“Instead of letting political ideology or climate “religion” guide government policy, we should focus on good science. The facts alone should determine what climate policy options the U.S. considers. That is what the scientific method calls for: inquiry based on measurable evidence. Unfortunately this administration’s climate plans ignore good science and seek only to advance a political agenda.”, Lamar Smith, chairman of the House Committee on Science, Space and Technology, April 24, 2014
The Climate-Change Religion
Earth Day provided a fresh opening for Obama to raise alarms about global warming based on beliefs, not science.
President Obama at Everglades National Park in Florida for Earth Day, April 22. Photo: joe skipper/European Pressphoto Agency
By Lamar Smith
‘Today, our planet faces new challenges, but none pose a greater threat to future generations than climate change,” President Obama wrote in his proclamation for Earth Day on Wednesday. “As a Nation, we must act before it is too late.”
Secretary of State John Kerry, in an Earth Day op-ed for USA Today, declared that climate change has put America “on a dangerous path—along with the rest of the world.”
Both the president and Mr. Kerry cited rapidly warming global temperatures and ever-more-severe storms caused by climate change as reasons for urgent action.
Given that for the past decade and a half global-temperature increases have been negligible, and that the worsening-storms scenario has been widely debunked, the pronouncements from the Obama administration sound more like scare tactics than fact-based declarations.
At least the United Nations’ then-top climate scientist, Rajendra Pachauri, acknowledged—however inadvertently—the faith-based nature of climate-change rhetoric when he resigned amid scandal in February.
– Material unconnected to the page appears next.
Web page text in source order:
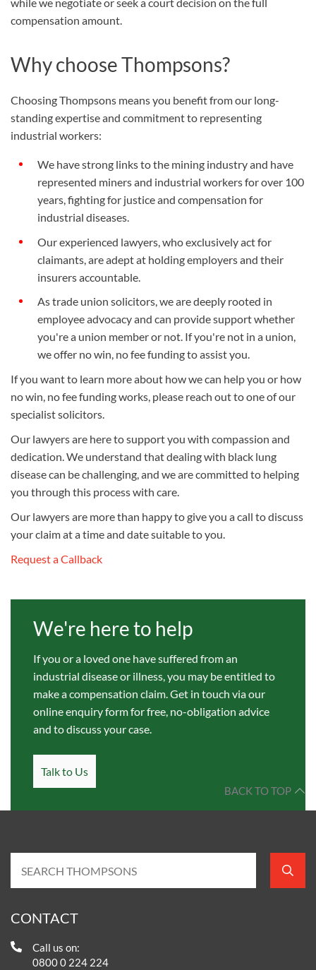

In a farewell letter, he said that “the protection of Planet Earth, the survival of all species and sustainability of our ecosystems is more than a mission. It is my religion and my dharma.”
Instead of letting political ideology or climate “religion” guide government policy, we should focus on good science. The facts alone should determine what climate policy options the U.S. considers. That is what the scientific method calls for: inquiry based on measurable evidence. Unfortunately this administration’s climate plans ignore good science and seek only to advance a political agenda.
Climate reports from the U.N.—which the Obama administration consistently embraces—are designed to provide scientific cover for a preordained policy. This is not good science. Christiana Figueres, the official leading the U.N.’s effort to forge a new international climate treaty later this year in Paris, told reporters in February that the real goal is “to change the economic development model that has been reigning for at least 150 years.” In other words, a central objective of these negotiations is the redistribution of wealth among nations. It is apparent that President Obama shares this vision.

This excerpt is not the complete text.